The boys harried the staff at the executive mansion, racing through the hallways, playing advocate for the most anguished office seekers, organizing little plays in the garret, and setting off all the servants’ bells at the same time. Fearing that her boys would grow lonely and isolated, Mary found them two lively companions in twelve-year-old Horatio Nelson “Bud” Taft and his eight-year-old brother, Halsey, nicknamed “Holly.” Together with their older sister, Julia, who later wrote a small book recording their adventures in the White House, the Taft children quickly formed a tight circle with Willie and Tad. “If there was any motto or slogan of the White House during the early years,” Julia recalled, “it was this: ‘Let the children have a good time.’”

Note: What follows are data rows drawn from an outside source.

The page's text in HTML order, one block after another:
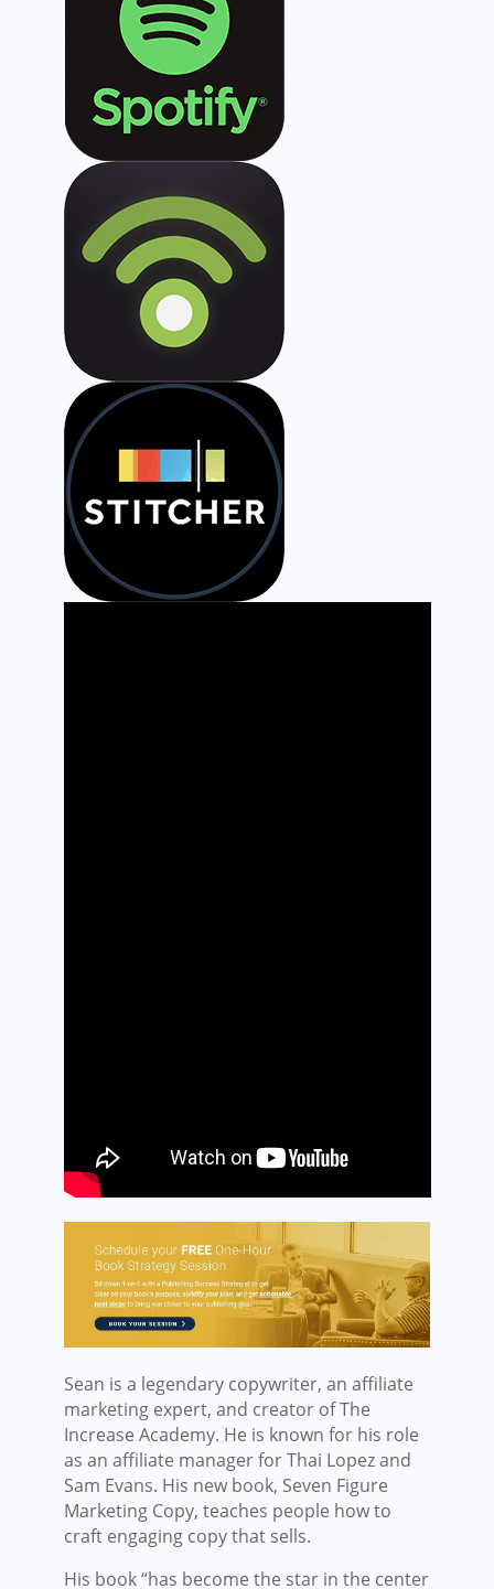
Sean is a legendary copywriter, an affiliate
marketing expert, and creator of The
Increase Academy. He is known for his role
as an affiliate manager for Thai Lopez and
Sam Evans. His new book, Seven Figure
Marketing Copy, teaches people how to
craft engaging copy that sells.
His book “has become the star in the center
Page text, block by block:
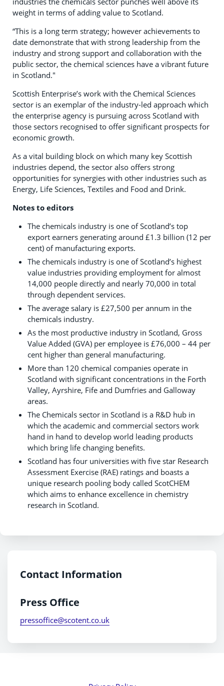
weight in terms of adding value to Scotland.
“This is a long term strategy; however achievements to
date demonstrate that with strong leadership from the
industry and strong support and collaboration with the
public sector, the chemical sciences have a vibrant future
in Scotland."
Scottish Enterprise’s work with the Chemical Sciences
sector is an exemplar of the industry-led approach which
the enterprise agency is pursuing across Scotland with
those sectors recognised to offer significant prospects for
economic growth.
As a vital building block on which many key Scottish
industries depend, the sector also offers strong
opportunities for synergies with other industries such as
Energy, Life Sciences, Textiles and Food and Drink.
Notes to editors
The chemicals industry is one of Scotland’s top
export earners generating around £1.3 billion (12 per
cent) of manufacturing exports.
The chemicals industry is one of Scotland’s highest
value industries providing employment for almost
14,000 people directly and nearly 70,000 in total
through dependent services.
The average salary is £27,500 per annum in the
chemicals industry.
As the most productive industry in Scotland, Gross
Value Added (GVA) per employee is £76,000 – 44 per
cent higher than general manufacturing.
More than 120 chemical companies operate in
Scotland with significant concentrations in the Forth
Valley, Ayrshire, Fife and Dumfries and Galloway
areas.
The Chemicals sector in Scotland is a R&D hub in
which the academic and commercial sectors work
hand in hand to develop world leading products
which bring life changing benefits.
Scotland has four universities with five star Research
Assessment Exercise (RAE) ratings and boasts a
unique research pooling body called ScotCHEM
which aims to enhance excellence in chemistry
research in Scotland.
Contact Information
Press Office
pressoffice@scotent.co.uk
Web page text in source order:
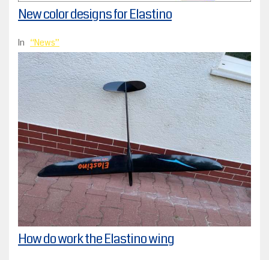
New color designs for Elastino
In News
How do work the Elastino wing
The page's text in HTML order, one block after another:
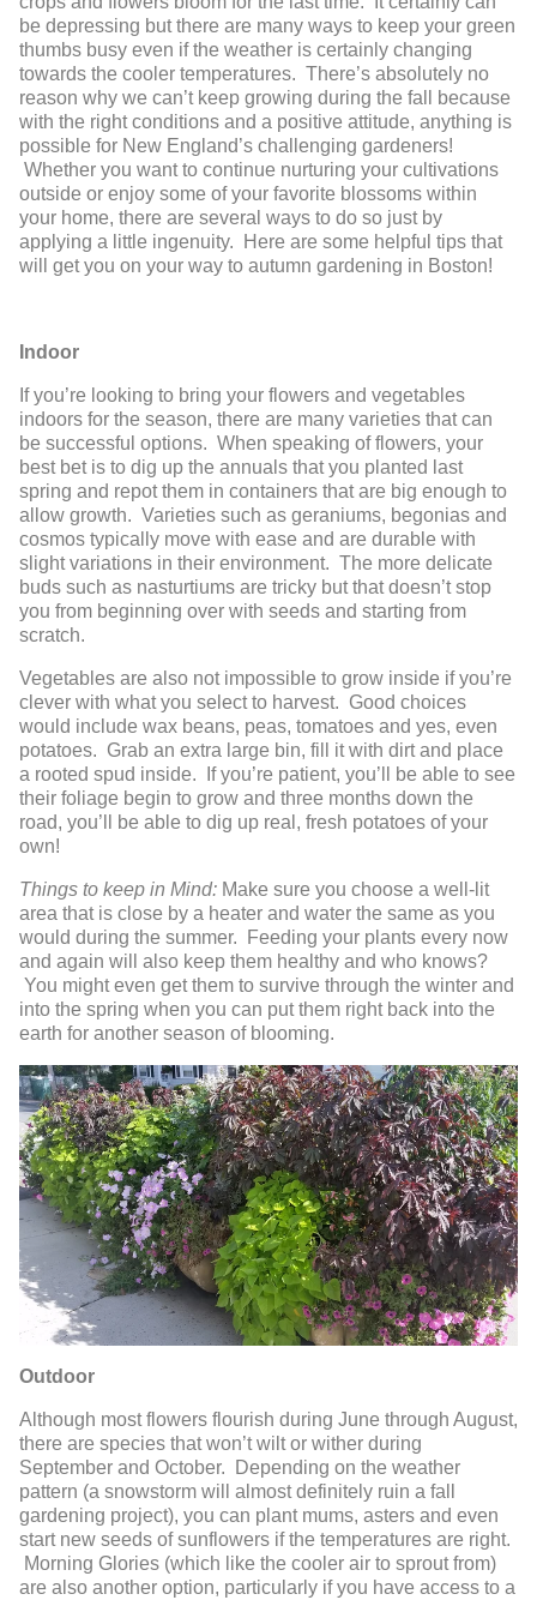
be depressing but there are many ways to keep your green
thumbs busy even if the weather is certainly changing
towards the cooler temperatures. There’s absolutely no
reason why we can’t keep growing during the fall because
with the right conditions and a positive attitude, anything is
possible for New England’s challenging gardeners!
Whether you want to continue nurturing your cultivations
outside or enjoy some of your favorite blossoms within
your home, there are several ways to do so just by
applying a little ingenuity. Here are some helpful tips that
will get you on your way to autumn gardening in Boston!
Indoor
If you’re looking to bring your flowers and vegetables
indoors for the season, there are many varieties that can
be successful options. When speaking of flowers, your
best bet is to dig up the annuals that you planted last
spring and repot them in containers that are big enough to
allow growth. Varieties such as geraniums, begonias and
cosmos typically move with ease and are durable with
slight variations in their environment. The more delicate
buds such as nasturtiums are tricky but that doesn’t stop
you from beginning over with seeds and starting from
scratch.
Vegetables are also not impossible to grow inside if you’re
clever with what you select to harvest. Good choices
would include wax beans, peas, tomatoes and yes, even
potatoes. Grab an extra large bin, fill it with dirt and place
a rooted spud inside. If you’re patient, you’ll be able to see
their foliage begin to grow and three months down the
road, you’ll be able to dig up real, fresh potatoes of your
own!
Things to keep in Mind: Make sure you choose a well-lit
area that is close by a heater and water the same as you
would during the summer. Feeding your plants every now
and again will also keep them healthy and who knows?
You might even get them to survive through the winter and
into the spring when you can put them right back into the
earth for another season of blooming.
Outdoor
Although most flowers flourish during June through August,
there are species that won’t wilt or wither during
September and October. Depending on the weather
pattern (a snowstorm will almost definitely ruin a fall
gardening project), you can plant mums, asters and even
start new seeds of sunflowers if the temperatures are right.
Morning Glories (which like the cooler air to sprout from)
are also another option, particularly if you have access to a

Mary, too, seemed happy at first, surrounded by friends and relatives, who stayed on for weeks after the inauguration. Her confidence that she could handle the demands of first lady was buoyed by the great success of the first evening levee on the Friday after they moved in. Seward had proposed that he would lead off the social season from his own mansion, but Mary immediately took exception. Like her husband, Mary had no desire “to let Seward take the first trick.” She insisted that the new administration’s first official entertainment take place at the White House. Though she had little time to prepare, she arranged an unforgettable event. “For over two hours,” Nicolay wrote his fiancée, Therena, “the crowd poured in as rapidly as the door would admit them, and many climbed in at the windows.” The president and first lady shook hands with as many of the five thousand “well dressed and well behaved” guests as they could. Even the blue-blood Charles Francis Adams was impressed by Mary’s poise, though he found Lincoln to be wholly ignorant of formal “social courtesy.” Nonetheless, according to Nicolay, the levee “was voted by all the ‘oldest inhabitants’ to have been the most successful one ever known here.”
Mary was thrilled. “This is certainly a very charming spot,” she wrote her friend Hannah Shearer several weeks later, “& I have formed many delightful acquaintances. Every evening our
blue room,
is filled with the elite of the land, last eve, we had about 40 to call in, to see us
ladies,
from Vice. P. Breckinridge down…. I am beginning to feel so perfectly at home, and enjoy every thing so much. The conservatory attached to this house is so delightful.” Scarcely concealing her pride at having outdone her older sister Elizabeth, she told Hannah that Elizabeth had so enjoyed herself at the festivities that she “cannot settle down at home, since she has been here.”